[EXTRACTED DATA Boundary: Start]

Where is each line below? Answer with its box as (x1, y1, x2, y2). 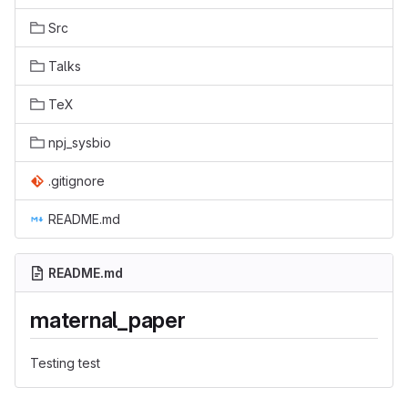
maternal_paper (30, 307, 186, 333)
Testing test (30, 355, 100, 371)
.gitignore (48, 173, 105, 189)
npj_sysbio (48, 135, 111, 150)

[EXTRACTED DATA Boundary: End]

* **TASK GOAL**:
Every line between the one that contains "maternal_paper (30, 307, 186, 333)" and the last line of the listing, both included, should be retyped exactly, with nothing else added.

* **TASK OUTPUT**:
maternal_paper (30, 307, 186, 333)
Testing test (30, 355, 100, 371)
.gitignore (48, 173, 105, 189)
npj_sysbio (48, 135, 111, 150)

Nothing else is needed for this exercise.